--- THE DATA ---

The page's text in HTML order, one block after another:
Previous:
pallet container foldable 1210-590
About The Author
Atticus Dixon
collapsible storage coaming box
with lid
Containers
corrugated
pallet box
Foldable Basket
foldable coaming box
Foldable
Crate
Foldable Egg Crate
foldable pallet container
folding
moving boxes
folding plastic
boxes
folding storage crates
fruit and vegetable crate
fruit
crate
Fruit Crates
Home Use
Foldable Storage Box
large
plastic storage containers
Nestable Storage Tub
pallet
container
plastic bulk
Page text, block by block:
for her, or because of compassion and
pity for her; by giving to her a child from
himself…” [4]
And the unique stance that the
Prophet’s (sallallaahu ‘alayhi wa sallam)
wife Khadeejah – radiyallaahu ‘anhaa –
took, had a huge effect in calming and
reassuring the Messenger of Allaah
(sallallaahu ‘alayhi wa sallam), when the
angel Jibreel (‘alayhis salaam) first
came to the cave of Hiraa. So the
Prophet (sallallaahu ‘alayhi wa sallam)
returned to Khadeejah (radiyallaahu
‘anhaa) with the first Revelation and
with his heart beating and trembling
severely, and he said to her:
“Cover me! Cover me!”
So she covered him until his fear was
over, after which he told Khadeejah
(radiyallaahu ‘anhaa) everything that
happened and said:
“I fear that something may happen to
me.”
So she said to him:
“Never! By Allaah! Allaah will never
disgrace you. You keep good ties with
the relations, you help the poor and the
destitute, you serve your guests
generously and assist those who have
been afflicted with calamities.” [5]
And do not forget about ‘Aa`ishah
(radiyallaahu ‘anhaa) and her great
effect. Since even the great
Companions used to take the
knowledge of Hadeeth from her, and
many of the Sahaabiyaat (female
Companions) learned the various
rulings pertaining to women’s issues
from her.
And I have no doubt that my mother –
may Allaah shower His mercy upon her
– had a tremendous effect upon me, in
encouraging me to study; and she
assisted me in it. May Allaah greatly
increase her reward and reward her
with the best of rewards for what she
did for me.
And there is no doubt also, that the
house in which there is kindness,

---
--- THE DATA ---

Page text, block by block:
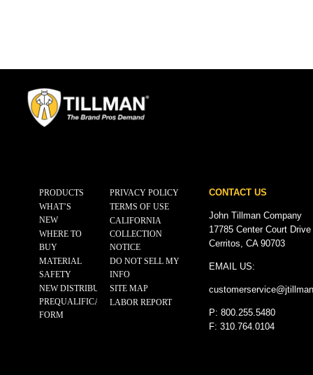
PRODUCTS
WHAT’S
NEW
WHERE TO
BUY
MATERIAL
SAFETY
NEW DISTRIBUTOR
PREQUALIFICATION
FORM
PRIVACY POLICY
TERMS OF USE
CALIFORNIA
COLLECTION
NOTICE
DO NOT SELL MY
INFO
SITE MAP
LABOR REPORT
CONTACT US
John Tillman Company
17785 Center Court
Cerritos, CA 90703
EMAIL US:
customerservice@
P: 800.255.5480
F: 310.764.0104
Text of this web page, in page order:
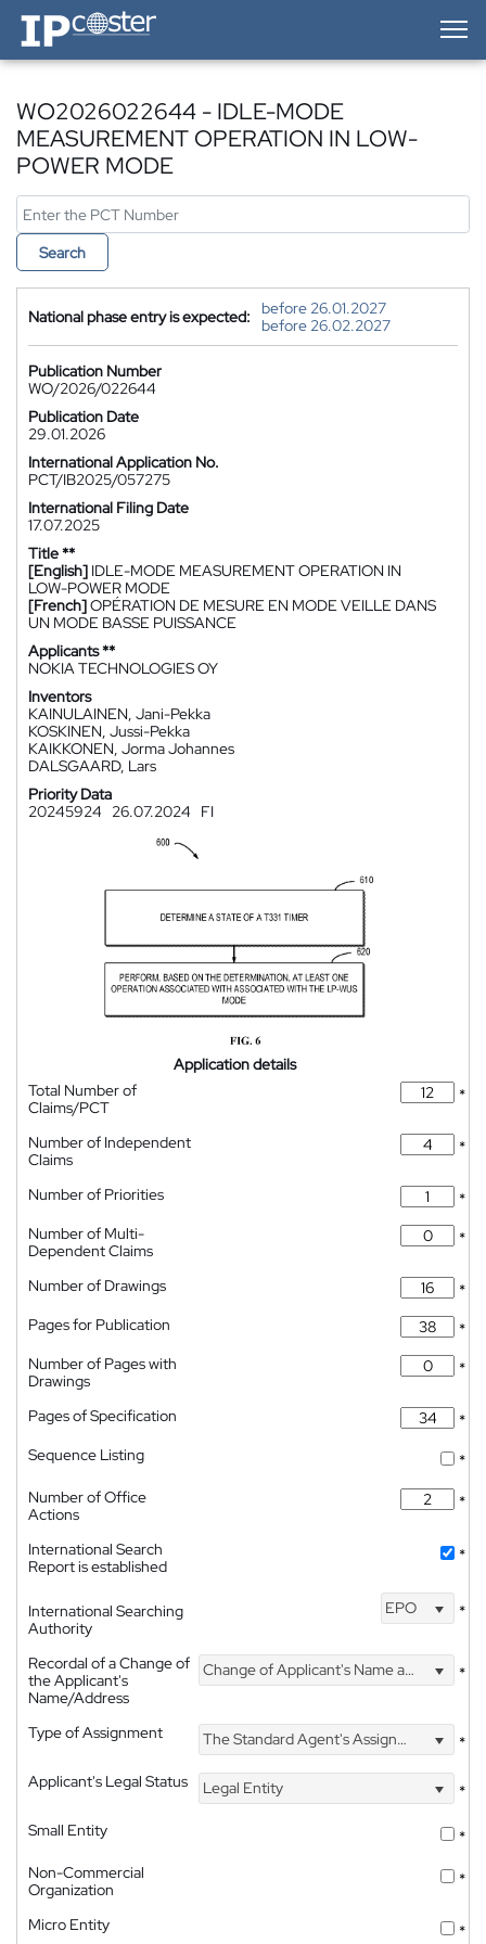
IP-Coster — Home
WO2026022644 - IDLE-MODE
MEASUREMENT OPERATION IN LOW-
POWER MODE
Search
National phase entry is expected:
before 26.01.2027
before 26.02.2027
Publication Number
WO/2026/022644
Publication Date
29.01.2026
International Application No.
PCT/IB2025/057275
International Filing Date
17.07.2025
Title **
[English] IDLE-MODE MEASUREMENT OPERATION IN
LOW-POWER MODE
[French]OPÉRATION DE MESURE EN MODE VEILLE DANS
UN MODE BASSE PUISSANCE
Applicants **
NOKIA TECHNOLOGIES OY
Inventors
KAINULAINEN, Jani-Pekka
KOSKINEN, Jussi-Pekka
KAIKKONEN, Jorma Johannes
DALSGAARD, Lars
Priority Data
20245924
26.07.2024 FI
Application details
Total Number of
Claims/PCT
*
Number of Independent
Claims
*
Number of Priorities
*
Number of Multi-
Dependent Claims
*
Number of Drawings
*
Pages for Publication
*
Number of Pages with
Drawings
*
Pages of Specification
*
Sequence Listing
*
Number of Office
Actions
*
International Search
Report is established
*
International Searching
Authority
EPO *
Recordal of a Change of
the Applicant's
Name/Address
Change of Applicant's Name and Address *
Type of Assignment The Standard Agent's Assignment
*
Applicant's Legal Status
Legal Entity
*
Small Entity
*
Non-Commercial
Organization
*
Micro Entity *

---

• **DIRECTIONS**
Using the data above, return each line that includes the word "order".

• **YOUR SOLUTION**
The page's text in HTML order, one block after another:
Text of this web page, in page order:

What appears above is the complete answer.